Chess originated from the two-player Indian war game, Chatarung, which dates back to 600 A.D. In 1000 A.D, chess spread to Europe by Persian traders. The piece neuganda_02xt to the king was called a ferz in Persian, defined as a male counselor to the king. The Europeans concocted a more romantic imagery, and changed the ferz to a queen. At that time, the queen was the weakest piece on the board. The bishop was also a short-range piece. Because the queen and bishop were so weak, the game was much slower than it is today. It took a long time for a player to develop the pieces and even longer to checkmate the enemy king. Medieval chess players often started out with tabiyas, midgame starting positions to speed up the game. Medieval chess was extremely popular. Sometimes, a game of chess was used as an excuse to allow a young man and woman intimate time alone.

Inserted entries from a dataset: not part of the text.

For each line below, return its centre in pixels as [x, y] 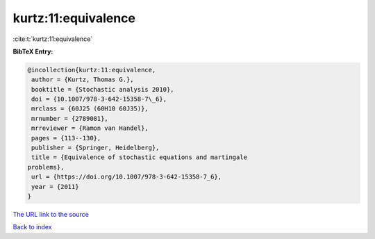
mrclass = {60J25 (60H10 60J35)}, [90, 109]
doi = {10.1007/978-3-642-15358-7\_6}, [99, 99]
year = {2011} [55, 187]
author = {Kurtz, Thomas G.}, [83, 80]
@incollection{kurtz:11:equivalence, [92, 70]
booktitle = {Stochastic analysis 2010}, [103, 89]
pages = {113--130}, [66, 138]
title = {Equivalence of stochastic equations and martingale [140, 157]
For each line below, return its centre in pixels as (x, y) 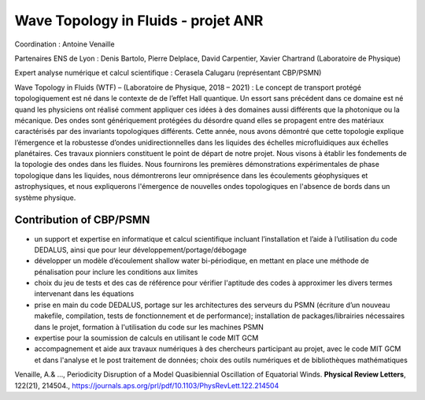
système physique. (45, 198)
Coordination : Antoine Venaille (65, 44)
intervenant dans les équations (84, 294)
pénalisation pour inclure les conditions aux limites (116, 272)
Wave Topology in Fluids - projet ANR (139, 20)
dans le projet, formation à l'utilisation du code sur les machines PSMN (149, 327)
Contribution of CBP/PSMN (82, 220)
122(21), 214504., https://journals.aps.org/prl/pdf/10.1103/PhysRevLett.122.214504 (147, 385)

At the end of the 15th century, the rules underwent a sudden sea change. The queen transformed from the weakest piece on the board to the strongest! At the same time, the bishop became the long-range piece that it is today. These changes quickened the game's pace. The battle was intensified. Mistakes were harshly punished, tabiyas were no longer necessary, and violent checkmates were executed much more often than before. The inventor of these changes is unknown; probably the new rules were not thought up by an individual, but came about from collective experimentation. These new rules were standardized by the 16th century advent of mass production and the printing press. The faster paced game was more suitable for organized play, chess notation, codified rules, and strategy books.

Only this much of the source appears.